Qingxin Lianzi Yin Improves Chronic Kidney Disease by Targeting Ferroptosis via the TLR4/HIF-1α Pathway
- Mediators Inflamm. 2026;2026(1):e7440641. doi: 10.1155/mi/7440641.
- 1. Department of Nephrology, Zhejiang Provincial People's Hospital (Affiliated People's Hospital, Hangzhou Medical College), Urology and Nephrology Center, Hangzhou, Zhejiang, China, hospitalstar.com.
Background: Ferroptosis is involved in the pathogenesis of chronic kidney disease (CKD). Qingxin Lianzi Yin (QXLZY) has shown significant advantages in CKD treatment. This investigation intended to explore the impact of QXLZY on Ferroptosis in CKD.
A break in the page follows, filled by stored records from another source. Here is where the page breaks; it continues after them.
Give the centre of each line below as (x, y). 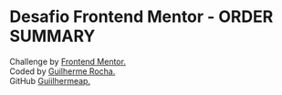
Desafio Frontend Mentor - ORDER (141, 17)
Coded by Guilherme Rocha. (63, 71)
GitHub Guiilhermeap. (50, 80)
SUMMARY (52, 36)
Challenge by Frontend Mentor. (68, 61)

Methods: The anti-CKD effects of QXLZY were evaluated using the 5/6 nephrectomy-induced rat model and TGF-β1-stimulated HK-2 cells. Oxidative stress and Ferroptosis levels were assessed using commercial kits and western blot. The mechanism of QXLZY in CKD treatment was predicted through network pharmacology. TLR4 and HIF-1α levels were detected by western blot. The role of Ferroptosis in CKD treatment by QXLZY was explored using the Ferroptosis inducer erastin. HK-2 cells overexpressing TLR4 were treated with the HIF-1α Inhibitor LW6 to investigate the underlying mechanism. QXLZY components identified through network pharmacology as potentially interacting with TLR4 were validated.
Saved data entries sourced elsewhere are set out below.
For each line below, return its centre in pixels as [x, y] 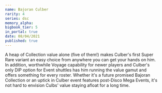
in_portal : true [21, 32]
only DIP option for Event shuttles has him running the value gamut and [76, 70]
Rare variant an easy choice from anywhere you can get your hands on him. [81, 60]
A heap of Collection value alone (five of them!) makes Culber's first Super [79, 54]
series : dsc [17, 18]
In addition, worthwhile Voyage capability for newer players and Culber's [77, 65]
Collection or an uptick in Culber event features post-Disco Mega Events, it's [81, 80]
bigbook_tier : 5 [21, 27]
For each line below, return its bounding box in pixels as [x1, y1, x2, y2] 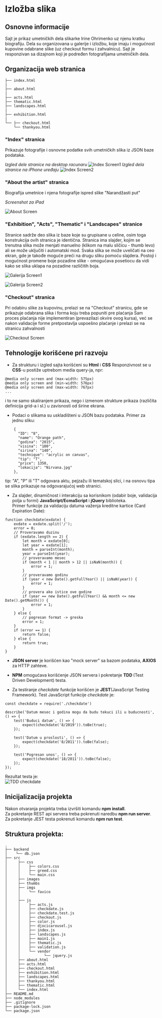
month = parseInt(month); [22, 547, 75, 552]
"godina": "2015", [17, 440, 55, 444]
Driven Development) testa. [12, 677, 67, 683]
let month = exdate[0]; [22, 538, 70, 543]
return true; [22, 640, 49, 645]
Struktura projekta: [5, 830, 64, 838]
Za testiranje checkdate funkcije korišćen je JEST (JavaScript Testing [12, 686, 150, 693]
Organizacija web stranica [5, 65, 86, 73]

Results: QXLZY effectively alleviated renal injury and inhibited fibrosis and inflammation in CKD models. Moreover, QXLZY markedly suppressed oxidative stress and Ferroptosis. However, the anti-CKD effects of QXLZY were partially counteracted by erastin. TLR4 and HIF-1α were identified as potential targets through which QXLZY regulates Ferroptosis in CKD. Their levels were notably increased in CKD models but were decreased after QXLZY treatment. Overexpression of TLR4 reversed the anti-CKD effects of QXLZY, and this phenomenon was altered by LW6. Lauric acid (LA) and caprylic acid (CA) were bioactive components within QXLZY regulating the TLR4/HIF-1α pathway in CKD.
Conclusion: QXLZY inhibits Ferroptosis by downregulating the TLR4/HIF-1α pathway, thereby alleviating renal fibrosis and improving CKD, with LA and CA potentially playing significant roles.